Levine's "Stars" and "Passions"

Ken Levine has a great talk on "Narrative Legos". Basically, each location (village, fort, etc.) has around a half-dozen named characters ("Stars"), where each character has three "Passions". A "Passion" is what a character cares about relative to what the player can impact upon; it is transparent to the character, and responsive to the player's action. Effectively a "Passion" is a "bank account" for a Star (or a number between -10 and +10, starting at 0); helping a Star with their Passion results in that Star's invest positive points into their "account", thereby improve the Star's opinion of the player.

When a Star's opinion of the player (formed by combining the three Passion scores together somehow, e.g., adding them together, taking their geometric or harmonic mean, or whatever) reaches a certain high point, it unlocks certain bonuses. Blacksmiths offer additional bonus gear, Clerics offer additional services, etc. Conversely, if a Star's opinion diminishes, services cost more or are outrightly refused.

But two characters could have conflicting passions. This is a goal for writing a plot, because conflicting Passions for Stars means the player is thrust into a zero-sum game...which is fun for the player, and encourages the author to say, "Yes, and I can work this into another story arc!"
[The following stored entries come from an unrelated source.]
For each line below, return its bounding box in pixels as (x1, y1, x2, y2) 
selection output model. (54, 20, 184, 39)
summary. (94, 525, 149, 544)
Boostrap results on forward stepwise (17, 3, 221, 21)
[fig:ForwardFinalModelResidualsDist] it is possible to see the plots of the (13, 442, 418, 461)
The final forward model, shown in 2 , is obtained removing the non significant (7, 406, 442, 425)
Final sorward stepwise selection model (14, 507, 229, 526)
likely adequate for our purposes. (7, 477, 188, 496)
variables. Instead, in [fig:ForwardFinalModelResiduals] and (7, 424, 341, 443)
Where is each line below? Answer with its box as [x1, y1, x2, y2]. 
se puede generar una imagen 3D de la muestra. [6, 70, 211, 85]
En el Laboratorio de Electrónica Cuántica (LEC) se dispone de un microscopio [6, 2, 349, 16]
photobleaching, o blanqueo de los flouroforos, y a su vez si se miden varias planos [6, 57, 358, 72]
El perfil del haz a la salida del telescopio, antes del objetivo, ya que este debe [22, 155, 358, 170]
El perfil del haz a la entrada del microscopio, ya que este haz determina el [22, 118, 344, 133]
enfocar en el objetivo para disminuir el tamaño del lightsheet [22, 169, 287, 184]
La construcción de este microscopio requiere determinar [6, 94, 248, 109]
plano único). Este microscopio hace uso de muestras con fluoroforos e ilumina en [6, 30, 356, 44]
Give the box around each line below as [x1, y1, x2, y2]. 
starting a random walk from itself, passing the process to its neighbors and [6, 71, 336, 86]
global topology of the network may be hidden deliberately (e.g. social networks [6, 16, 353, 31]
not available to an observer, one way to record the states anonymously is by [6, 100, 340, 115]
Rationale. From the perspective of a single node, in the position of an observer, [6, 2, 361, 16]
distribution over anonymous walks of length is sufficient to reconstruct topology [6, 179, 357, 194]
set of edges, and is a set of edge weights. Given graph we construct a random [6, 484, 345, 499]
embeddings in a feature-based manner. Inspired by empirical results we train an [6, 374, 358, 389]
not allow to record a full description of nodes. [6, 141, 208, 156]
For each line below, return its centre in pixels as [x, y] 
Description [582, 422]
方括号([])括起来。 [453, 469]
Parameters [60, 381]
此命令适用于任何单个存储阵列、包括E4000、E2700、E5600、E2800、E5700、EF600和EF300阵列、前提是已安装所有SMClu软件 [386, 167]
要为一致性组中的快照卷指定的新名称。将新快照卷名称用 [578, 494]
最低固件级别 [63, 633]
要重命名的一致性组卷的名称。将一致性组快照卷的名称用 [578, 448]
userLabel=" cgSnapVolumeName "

The number of characters should be around 5 or 6 to avoid over-burdening the player, and the number of passions should be 3 to avoid accidentally conflicting with too many other character passions (rendering the game unplayable accidentally).

There's a lot to digest here, and how we implement varies considerably. If we formalize a "passion" using a data structure (a few counters) and functions, we could [should] test the rewards and punishments are triggered properly upon shifting an NPC's opinion of the player. But this is just the observer pattern.

Exercise. Look at Fallout 1 and Fallout 2 (or any RPG you enjoy). For each town, write down who are the Stars and what are their Passions.

Begin with a Map and Needs

I've been playing a lot of post-apocalyptic games recently. I found it helps to begin with a map and asking myself, "How does society reproduce itself? Who produces what goods, and how are those exchanged among the cities producing them?" Looking at a real-world map, I can pick out a few cities that survived the apocalypse, think about trade routes, goods produced [at least food, water, armor, weapons, clothing], and this organizes and frames the thought-process about factions, their aims and beliefs.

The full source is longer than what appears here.